Satoru Iwata defends Nintendo’s level of social engagement


There are those who argue that Nintendo is behind the times in a few fundamental ways. They argue that the company has failed to embrace the sort of community building that you see on Xbox Live and PlayStation Network. They also point to the company’s relative absence from the mobile gaming market while console-making competitors Microsoft and Sony, not to mention just about every game publisher you can think of, has taken steps in that direction. Nintendo president Satoru Iwata defended the company’s attitude toward social media during a recent Q&A with investors.

“The keyword ‘social’ has rapidly become very popular in these last two years and some say that Nintendo may be behind the social age,” he began, according to Gamasutra. “They might mean that Nintendo, uninterested in so-called social games from a business standpoint, fails to ride on the boom of social games.”

Iwata disagrees, arguing that “Nintendo has been a company attaching a high value to human relationships for a long time.” He points to the company’s roots selling playing cards as an example of how far back that awareness goes.
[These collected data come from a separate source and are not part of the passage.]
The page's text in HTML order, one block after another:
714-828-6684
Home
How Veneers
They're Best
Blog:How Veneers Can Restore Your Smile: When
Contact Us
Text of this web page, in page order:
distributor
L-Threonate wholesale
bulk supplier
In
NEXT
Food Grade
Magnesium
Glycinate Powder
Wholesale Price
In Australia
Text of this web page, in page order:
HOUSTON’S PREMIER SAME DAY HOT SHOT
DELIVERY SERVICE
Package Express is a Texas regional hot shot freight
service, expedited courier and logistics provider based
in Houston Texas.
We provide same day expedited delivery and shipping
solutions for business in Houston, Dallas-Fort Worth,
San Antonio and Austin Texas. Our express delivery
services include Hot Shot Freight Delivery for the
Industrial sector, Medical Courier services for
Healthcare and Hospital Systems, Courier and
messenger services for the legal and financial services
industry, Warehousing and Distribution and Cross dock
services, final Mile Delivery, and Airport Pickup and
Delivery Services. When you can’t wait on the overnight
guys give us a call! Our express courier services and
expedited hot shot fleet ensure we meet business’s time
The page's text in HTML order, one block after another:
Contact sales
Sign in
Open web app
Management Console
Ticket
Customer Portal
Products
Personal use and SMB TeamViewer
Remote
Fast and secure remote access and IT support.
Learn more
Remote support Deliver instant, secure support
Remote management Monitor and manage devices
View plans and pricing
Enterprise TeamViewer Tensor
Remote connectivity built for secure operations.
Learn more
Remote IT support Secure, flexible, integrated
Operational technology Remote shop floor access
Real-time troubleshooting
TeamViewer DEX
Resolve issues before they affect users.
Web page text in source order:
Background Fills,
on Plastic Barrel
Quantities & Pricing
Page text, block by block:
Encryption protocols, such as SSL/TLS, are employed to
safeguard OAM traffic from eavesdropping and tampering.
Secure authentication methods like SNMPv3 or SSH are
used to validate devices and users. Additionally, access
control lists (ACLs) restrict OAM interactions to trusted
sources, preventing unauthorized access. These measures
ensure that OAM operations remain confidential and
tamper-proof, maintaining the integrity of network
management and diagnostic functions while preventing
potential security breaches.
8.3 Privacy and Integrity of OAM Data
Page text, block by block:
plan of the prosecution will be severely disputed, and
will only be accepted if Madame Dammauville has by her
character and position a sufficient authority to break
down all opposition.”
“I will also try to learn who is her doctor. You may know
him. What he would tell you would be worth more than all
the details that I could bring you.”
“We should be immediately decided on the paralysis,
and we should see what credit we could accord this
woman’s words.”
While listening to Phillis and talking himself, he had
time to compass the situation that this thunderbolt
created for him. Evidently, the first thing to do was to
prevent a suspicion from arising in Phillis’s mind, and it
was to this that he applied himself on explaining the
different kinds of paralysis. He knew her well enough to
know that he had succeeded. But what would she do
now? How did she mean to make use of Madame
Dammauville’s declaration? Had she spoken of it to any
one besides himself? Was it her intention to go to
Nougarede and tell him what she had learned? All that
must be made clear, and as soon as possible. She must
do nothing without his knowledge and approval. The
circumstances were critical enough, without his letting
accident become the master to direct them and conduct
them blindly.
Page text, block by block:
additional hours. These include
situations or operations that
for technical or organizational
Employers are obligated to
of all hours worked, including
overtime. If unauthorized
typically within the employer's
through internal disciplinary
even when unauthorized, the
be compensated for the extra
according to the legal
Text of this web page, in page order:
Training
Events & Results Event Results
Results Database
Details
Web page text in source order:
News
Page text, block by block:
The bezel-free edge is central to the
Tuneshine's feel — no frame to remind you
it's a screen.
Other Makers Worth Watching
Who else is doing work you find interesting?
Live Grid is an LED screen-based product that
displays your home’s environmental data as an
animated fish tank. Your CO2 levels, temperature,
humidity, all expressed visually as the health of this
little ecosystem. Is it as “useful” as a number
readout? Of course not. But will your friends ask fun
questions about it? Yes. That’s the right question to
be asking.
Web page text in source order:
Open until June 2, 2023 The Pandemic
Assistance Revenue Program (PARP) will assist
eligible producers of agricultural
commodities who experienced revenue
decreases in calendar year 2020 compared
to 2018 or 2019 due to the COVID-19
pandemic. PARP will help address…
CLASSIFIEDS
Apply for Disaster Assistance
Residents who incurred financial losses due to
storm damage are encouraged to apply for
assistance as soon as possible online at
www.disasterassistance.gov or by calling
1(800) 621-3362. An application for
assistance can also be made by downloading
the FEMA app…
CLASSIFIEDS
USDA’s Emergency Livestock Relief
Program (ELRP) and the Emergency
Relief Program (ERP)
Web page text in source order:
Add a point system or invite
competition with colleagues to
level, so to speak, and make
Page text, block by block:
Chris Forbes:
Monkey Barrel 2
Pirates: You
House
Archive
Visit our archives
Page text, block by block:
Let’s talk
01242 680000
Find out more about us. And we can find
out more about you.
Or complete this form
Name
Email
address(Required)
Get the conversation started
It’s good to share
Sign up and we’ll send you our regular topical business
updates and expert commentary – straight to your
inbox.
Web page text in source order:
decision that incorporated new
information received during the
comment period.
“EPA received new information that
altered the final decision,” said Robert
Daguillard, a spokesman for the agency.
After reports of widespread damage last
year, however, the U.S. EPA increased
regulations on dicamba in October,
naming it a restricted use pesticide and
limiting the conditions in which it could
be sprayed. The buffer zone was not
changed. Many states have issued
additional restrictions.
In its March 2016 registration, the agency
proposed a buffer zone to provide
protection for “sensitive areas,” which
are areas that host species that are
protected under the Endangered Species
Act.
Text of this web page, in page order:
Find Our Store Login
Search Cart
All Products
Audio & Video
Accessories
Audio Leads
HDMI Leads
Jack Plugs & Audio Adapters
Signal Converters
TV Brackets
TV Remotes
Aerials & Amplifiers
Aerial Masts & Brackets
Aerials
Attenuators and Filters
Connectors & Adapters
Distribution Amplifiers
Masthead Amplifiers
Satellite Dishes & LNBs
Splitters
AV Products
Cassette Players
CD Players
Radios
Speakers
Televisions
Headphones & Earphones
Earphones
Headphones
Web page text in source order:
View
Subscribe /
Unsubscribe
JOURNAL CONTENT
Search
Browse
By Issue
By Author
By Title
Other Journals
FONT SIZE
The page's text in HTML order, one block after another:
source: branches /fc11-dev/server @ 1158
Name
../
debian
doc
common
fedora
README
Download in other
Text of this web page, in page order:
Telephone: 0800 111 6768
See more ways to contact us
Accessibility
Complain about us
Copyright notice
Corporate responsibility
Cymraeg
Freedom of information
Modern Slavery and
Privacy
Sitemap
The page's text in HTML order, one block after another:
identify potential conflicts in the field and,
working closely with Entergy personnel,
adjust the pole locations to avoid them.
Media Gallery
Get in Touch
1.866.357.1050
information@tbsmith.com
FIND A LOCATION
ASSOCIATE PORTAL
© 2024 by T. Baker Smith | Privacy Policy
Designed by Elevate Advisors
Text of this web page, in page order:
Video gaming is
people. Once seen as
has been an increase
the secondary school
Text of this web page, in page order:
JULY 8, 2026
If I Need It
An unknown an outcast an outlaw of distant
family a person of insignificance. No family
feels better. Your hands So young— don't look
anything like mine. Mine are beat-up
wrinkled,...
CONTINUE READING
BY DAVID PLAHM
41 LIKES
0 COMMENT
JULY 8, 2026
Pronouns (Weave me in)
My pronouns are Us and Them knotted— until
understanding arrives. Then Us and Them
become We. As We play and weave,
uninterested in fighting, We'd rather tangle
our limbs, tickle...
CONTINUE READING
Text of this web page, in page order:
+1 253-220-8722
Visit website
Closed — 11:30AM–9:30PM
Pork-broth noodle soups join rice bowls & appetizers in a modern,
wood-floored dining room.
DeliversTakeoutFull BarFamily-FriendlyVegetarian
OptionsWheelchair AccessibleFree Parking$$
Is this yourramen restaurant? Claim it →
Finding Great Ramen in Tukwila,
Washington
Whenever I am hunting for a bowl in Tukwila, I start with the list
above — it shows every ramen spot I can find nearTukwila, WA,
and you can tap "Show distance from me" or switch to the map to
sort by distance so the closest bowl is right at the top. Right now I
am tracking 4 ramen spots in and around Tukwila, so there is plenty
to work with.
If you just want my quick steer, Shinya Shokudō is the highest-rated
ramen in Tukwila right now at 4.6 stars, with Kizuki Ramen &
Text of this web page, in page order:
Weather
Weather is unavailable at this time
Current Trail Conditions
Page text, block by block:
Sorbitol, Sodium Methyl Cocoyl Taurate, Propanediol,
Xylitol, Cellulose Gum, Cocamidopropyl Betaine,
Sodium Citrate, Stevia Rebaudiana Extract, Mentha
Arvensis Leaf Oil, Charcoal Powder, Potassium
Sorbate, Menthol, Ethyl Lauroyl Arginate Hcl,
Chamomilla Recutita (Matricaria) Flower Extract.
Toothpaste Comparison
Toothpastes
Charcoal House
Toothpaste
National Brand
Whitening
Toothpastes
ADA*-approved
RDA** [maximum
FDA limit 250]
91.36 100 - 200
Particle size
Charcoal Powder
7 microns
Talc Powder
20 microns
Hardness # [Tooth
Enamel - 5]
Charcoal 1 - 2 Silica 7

He acknowledges the changes wrought by the arrival of the Internet and the social media tools it offers, but goes on to say that “I think that there has been no best answer yet to the relationship between a real network and a virtual network.”

“The big theme for us is to provide new and fascinating human relationships composed of various networks, a real network with those close to you, a virtual network with those distant from you, and networks beyond description created by your experiences of sharing the same place with someone or of visiting certain places and specifically provided by SpotPass and StreetPass.”

Personally, I think Nintendo has done a fine job connecting people socially in the flesh as well as creating “networks beyond description” with gamified 3DS features like SpotPass and StreetPass. Virtual network though… sorry, no. Wii Friend Codes are a testament to how behind the curve Nintendo continues to be in that arena. There’s an argument for the company’s stated goal of keeping things safe and free from antagonism — anyone who’s heard racist slurs on XBL or PSN can appreciate that — but the tradeoff Nintendo has made in supporting an obtusely designed online network is not the answer either.